Friday, January 23, 2015

Is their a link between autism and lyme disease? No.

Some patients have asked about a link between autism and lyme disease. There does not appear to be a significant link. - JR



Autism-Lyme 


Correlation Debunked



Researchers find zero evidence for Lyme-induced autism.


WIKIMEDIA, SCOTT BAUER, USDA

The hypothesized link between autism and Lyme disease loses ground with a new study that found no evidence of an infection in patients with the social development disorder. The results, published today (April 30) in the Journal of the American Medical Association, imply that antibiotics against the Lyme disease pathogen—a popular new strategy for autism—will not ameliorate most patients’ symptoms.


“The data don’t address whether a single case of autism was ever caused by Lyme disease, but it rules out the suggestion that it does so with any frequency,” said Armin Alaedini, an immunologist at Columbia University Medical Center in New York and an author on the study. “I think that for me, this is the end of looking into the link between autism and Lyme.”  

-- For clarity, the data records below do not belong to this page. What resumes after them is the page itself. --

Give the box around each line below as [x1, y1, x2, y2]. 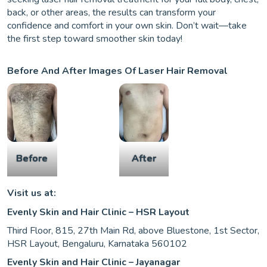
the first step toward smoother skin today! [7, 32, 182, 46]
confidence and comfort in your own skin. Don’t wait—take [7, 19, 247, 33]
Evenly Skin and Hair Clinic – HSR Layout [7, 206, 190, 219]
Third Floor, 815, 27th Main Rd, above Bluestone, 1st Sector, [7, 224, 259, 238]
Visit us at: [7, 187, 58, 200]
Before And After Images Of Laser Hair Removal [7, 64, 228, 78]
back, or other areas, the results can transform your [7, 6, 216, 20]
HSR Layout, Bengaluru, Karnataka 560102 [7, 237, 187, 251]
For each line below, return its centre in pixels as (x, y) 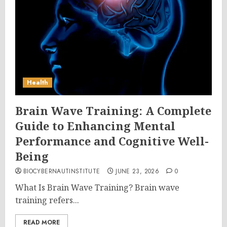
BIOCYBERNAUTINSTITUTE (62, 171)
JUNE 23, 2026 (137, 171)
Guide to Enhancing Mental (95, 126)
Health (37, 83)
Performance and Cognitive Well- (112, 141)
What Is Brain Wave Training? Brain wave (97, 187)
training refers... (47, 200)
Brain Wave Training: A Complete (113, 110)
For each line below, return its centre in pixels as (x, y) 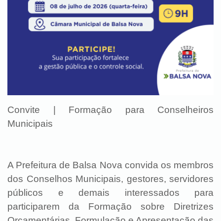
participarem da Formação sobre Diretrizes (110, 206)
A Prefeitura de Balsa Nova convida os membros (110, 165)
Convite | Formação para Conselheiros (110, 110)
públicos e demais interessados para (110, 192)
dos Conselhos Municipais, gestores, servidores (110, 179)
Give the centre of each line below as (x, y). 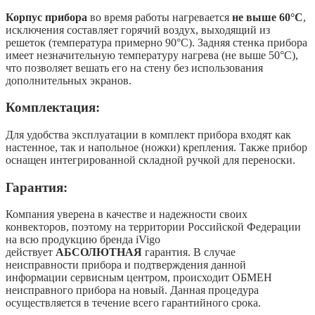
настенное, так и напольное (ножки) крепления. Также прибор (156, 148)
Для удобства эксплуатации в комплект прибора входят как (148, 135)
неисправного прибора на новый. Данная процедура (132, 290)
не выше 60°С (268, 17)
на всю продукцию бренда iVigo (83, 240)
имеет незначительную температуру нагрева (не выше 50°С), (152, 55)
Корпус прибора (46, 17)
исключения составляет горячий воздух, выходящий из (138, 30)
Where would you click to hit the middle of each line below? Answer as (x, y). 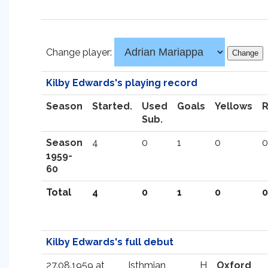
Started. (112, 106)
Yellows (234, 106)
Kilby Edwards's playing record (122, 83)
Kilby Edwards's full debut (110, 242)
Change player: (80, 52)
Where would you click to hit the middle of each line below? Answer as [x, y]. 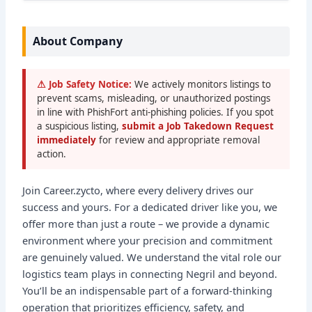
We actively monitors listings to [202, 85]
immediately [68, 140]
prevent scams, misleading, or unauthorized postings [154, 99]
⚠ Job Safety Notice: [85, 85]
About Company [78, 41]
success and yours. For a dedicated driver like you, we [150, 207]
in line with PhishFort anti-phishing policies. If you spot [156, 112]
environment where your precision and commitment [148, 241]
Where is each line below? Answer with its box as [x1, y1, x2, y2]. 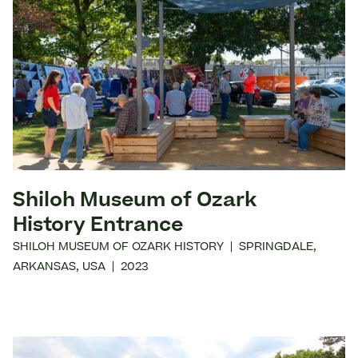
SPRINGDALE [239, 242, 313, 254]
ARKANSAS [13, 262, 76, 274]
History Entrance [13, 217, 183, 237]
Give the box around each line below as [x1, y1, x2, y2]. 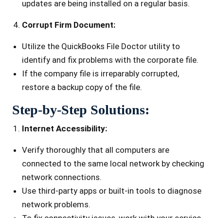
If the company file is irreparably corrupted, [22, 69, 179, 79]
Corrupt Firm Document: [22, 20, 115, 30]
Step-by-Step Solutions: [12, 102, 149, 118]
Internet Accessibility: [22, 124, 107, 134]
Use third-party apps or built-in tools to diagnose [22, 186, 201, 196]
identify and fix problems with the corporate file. [22, 55, 199, 65]
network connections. [22, 172, 102, 182]
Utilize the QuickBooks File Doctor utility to [22, 41, 180, 52]
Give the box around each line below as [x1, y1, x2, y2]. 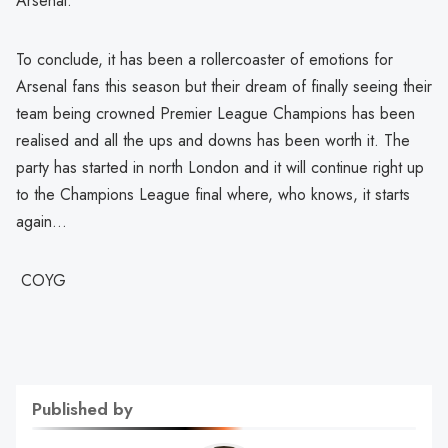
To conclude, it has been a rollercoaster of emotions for [16, 47, 393, 71]
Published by [32, 395, 133, 422]
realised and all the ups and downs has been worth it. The [16, 128, 410, 152]
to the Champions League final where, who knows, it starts [16, 182, 410, 206]
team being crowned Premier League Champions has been [16, 101, 415, 125]
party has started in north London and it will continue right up [16, 155, 424, 179]
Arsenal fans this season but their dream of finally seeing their [16, 74, 432, 98]
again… [16, 209, 67, 233]
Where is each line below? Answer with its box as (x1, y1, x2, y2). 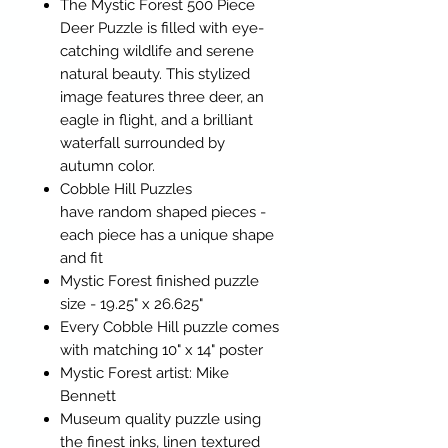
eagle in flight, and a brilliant (60, 111, 253, 130)
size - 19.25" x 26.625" (60, 295, 203, 314)
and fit (60, 249, 103, 268)
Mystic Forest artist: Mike (60, 364, 229, 383)
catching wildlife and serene (60, 42, 254, 61)
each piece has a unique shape (60, 226, 274, 245)
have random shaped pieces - (60, 203, 266, 222)
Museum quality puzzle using (60, 410, 261, 429)
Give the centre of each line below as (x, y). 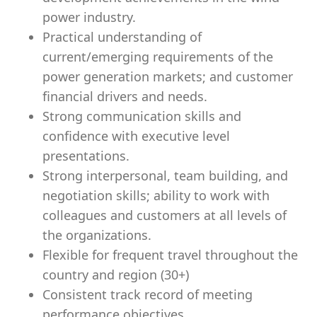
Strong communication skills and (142, 116)
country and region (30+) (116, 275)
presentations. (86, 156)
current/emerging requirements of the (158, 57)
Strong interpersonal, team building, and (165, 175)
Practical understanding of (122, 37)
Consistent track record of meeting (148, 294)
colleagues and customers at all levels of (165, 215)
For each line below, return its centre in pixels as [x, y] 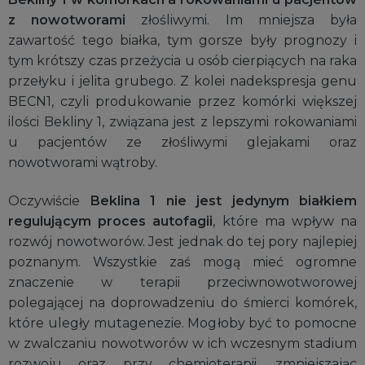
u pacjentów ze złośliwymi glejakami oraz [182, 142]
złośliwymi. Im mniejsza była [242, 20]
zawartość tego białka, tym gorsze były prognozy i [182, 40]
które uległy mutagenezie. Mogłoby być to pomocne [182, 323]
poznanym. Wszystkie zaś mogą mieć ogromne [182, 262]
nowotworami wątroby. [83, 162]
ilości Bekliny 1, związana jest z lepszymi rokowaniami [182, 121]
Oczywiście [49, 201]
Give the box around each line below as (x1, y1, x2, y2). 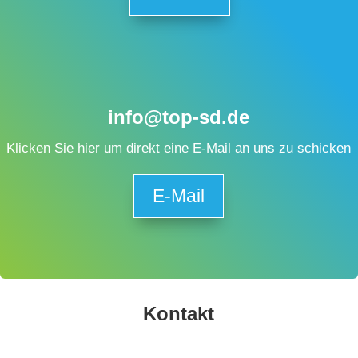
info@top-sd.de (107, 106, 249, 129)
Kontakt (143, 303, 215, 325)
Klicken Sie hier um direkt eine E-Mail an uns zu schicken (6, 141, 351, 157)
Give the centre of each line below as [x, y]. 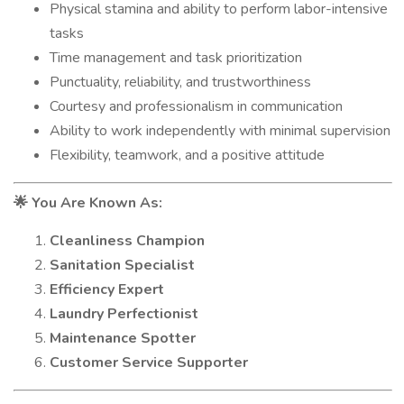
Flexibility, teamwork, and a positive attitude [187, 155]
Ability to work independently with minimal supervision [220, 131]
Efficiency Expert [107, 289]
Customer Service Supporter [149, 363]
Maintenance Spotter [123, 338]
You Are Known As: [95, 203]
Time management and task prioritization [176, 58]
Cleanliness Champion [127, 241]
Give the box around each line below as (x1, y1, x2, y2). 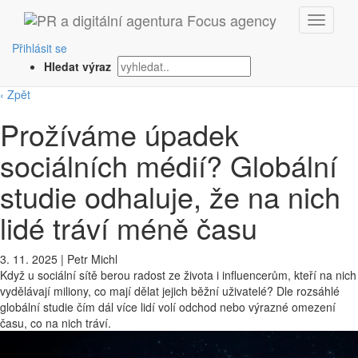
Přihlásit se (12, 40, 67, 56)
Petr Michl (64, 251, 117, 267)
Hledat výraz (44, 58, 114, 74)
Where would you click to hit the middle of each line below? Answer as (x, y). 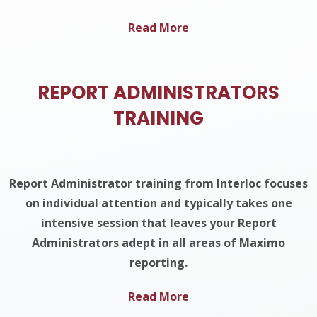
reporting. (158, 263)
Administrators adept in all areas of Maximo (158, 243)
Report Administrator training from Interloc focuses (158, 183)
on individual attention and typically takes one (158, 203)
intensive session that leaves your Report (158, 223)
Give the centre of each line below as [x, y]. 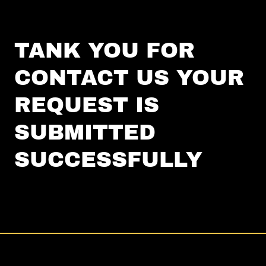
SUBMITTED [85, 133]
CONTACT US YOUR [129, 78]
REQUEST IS [87, 105]
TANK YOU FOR [104, 51]
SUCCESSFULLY [108, 160]
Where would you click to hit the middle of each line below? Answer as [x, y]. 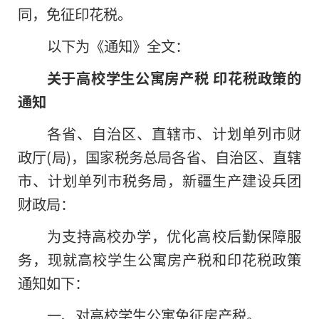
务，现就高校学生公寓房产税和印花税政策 [159, 260]
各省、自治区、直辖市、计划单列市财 [174, 134]
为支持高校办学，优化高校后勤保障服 [174, 236]
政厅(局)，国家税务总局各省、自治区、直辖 [159, 157]
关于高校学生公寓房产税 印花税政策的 [174, 78]
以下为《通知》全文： [118, 46]
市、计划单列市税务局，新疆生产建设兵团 [159, 181]
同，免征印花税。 [75, 14]
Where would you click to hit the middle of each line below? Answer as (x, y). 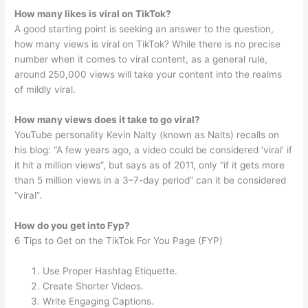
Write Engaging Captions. (99, 301)
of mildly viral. (45, 90)
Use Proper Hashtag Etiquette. (110, 271)
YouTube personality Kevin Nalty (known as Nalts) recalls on (147, 135)
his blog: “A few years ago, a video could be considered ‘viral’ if (154, 150)
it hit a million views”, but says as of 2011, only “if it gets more (150, 165)
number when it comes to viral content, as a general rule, (141, 59)
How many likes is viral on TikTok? (93, 14)
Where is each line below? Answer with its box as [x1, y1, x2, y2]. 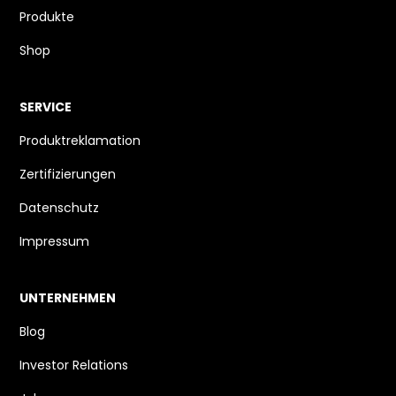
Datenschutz [19, 202, 100, 216]
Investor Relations [19, 359, 129, 373]
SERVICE [19, 101, 72, 115]
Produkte [19, 11, 75, 25]
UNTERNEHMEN [19, 292, 117, 306]
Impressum [19, 235, 90, 249]
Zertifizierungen [19, 168, 117, 182]
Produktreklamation [19, 134, 141, 148]
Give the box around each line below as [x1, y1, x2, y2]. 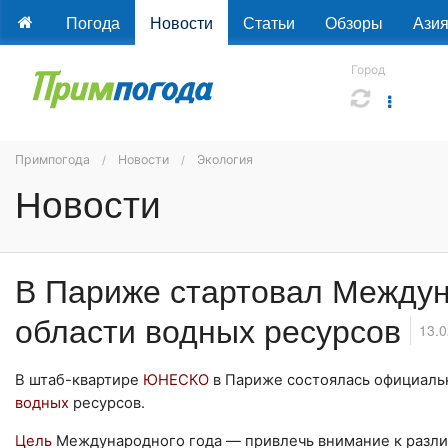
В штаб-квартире [15, 371, 143, 390]
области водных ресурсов [15, 306, 410, 353]
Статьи [242, 11, 295, 34]
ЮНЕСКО [143, 371, 213, 390]
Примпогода [15, 152, 90, 167]
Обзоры [324, 11, 383, 34]
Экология [197, 152, 253, 167]
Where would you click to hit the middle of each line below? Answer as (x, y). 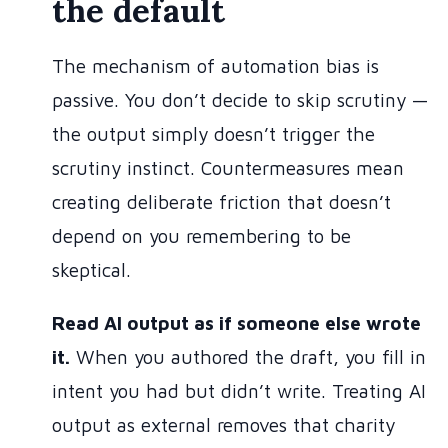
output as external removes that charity (223, 425)
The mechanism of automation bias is (215, 66)
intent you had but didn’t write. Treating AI (239, 391)
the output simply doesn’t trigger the (213, 134)
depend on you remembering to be (201, 236)
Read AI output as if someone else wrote (236, 323)
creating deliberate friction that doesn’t (221, 202)
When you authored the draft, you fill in (248, 357)
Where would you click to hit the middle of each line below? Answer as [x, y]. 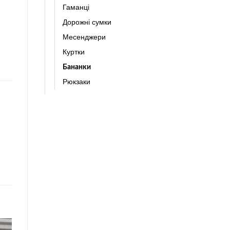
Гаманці [76, 7]
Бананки [76, 67]
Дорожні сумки [87, 22]
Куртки [73, 52]
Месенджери [84, 37]
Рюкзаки [76, 81]
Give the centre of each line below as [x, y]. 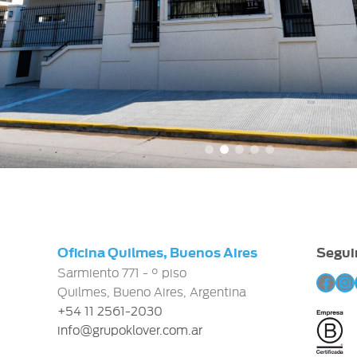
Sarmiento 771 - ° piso [122, 273]
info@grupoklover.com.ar [130, 331]
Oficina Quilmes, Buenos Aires [157, 253]
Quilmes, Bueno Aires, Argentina [152, 292]
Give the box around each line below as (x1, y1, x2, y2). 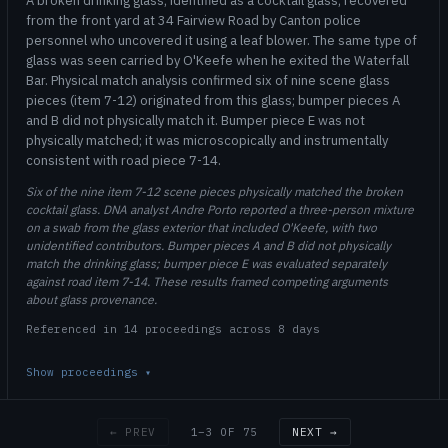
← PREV (110, 425, 156, 439)
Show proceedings (26, 364, 145, 379)
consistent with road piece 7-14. (26, 152, 221, 170)
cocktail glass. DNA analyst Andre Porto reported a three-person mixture (26, 201, 414, 217)
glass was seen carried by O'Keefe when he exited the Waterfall (26, 52, 409, 70)
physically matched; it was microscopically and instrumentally (26, 132, 388, 150)
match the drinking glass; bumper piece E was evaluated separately (26, 255, 387, 271)
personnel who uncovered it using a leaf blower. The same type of (26, 32, 417, 50)
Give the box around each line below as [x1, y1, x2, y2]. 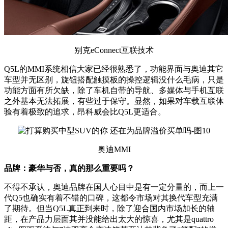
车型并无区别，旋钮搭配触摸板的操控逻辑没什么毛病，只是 [4, 75, 224, 84]
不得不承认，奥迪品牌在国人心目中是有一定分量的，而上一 [4, 183, 224, 192]
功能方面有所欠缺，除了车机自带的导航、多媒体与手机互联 [4, 86, 224, 95]
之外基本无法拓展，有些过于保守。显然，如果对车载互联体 [4, 97, 224, 106]
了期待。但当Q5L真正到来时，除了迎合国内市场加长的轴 [4, 204, 215, 213]
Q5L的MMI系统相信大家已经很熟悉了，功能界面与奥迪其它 [4, 65, 223, 74]
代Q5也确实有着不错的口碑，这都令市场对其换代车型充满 [4, 193, 218, 203]
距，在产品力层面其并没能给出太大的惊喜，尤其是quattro [4, 215, 214, 224]
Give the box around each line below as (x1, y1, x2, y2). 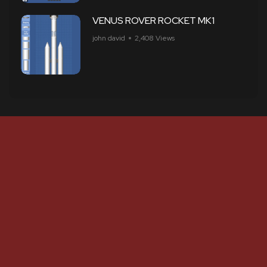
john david (92, 33, 125, 43)
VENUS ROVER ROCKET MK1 (92, 14, 215, 27)
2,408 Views (135, 33, 175, 43)
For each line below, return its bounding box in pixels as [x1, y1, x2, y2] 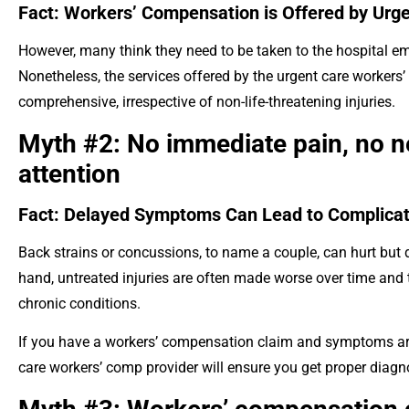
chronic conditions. [18, 294, 141, 312]
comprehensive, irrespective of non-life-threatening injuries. [18, 93, 395, 111]
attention [18, 158, 121, 189]
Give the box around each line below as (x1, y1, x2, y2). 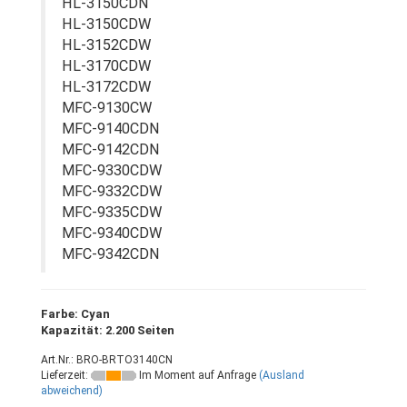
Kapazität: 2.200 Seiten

In recent years, some doctors have anecdotally noted that many of their autism patients have Lyme disease. Two small studies listed in a booklet from a 2007 meeting of the Lyme-Induced Autism Foundation, a Corona, California-based organization that advocates an “eclectic healing approach,” reported that 1 in 5 autistic patients had the tick-borne disease. Websites on the topic now put that number closer to 9 out of 10. These statistics, however, have not been peer-reviewed. Nonetheless, some doctors prescribe antibiotics to autistic children and say the therapy quells their symptoms.


To systematically assess the prevalence of Lyme disease among people with autism, Armin Alaedini, an immunologist at Columbia University Medical Center in New York, and his colleagues analyzed blood samples from 120 children and teens: 70 participants had autism, and 50 served as healthy controls. Alaedini looked for antibodies against the bacterium underlying Lyme, Borrelia burgdorferi, and found that not a single participant tested positive for the infection.


“This means that you wouldn’t see 20 percent of children with autism getting their disease from Lyme,” Alaedini said. He entered into the study objectively, he said, wanting to explore a correlation that had gained traction among doctors and the public. “Autism has become a hot topic, and a lot of people are publishing findings that are bogus but still alarm parents.”


M. Ajamian et al., “Serologic markers of Lyme disease in children with autism,” Journal of the American Medical Association, 309: 1771-72, 2013.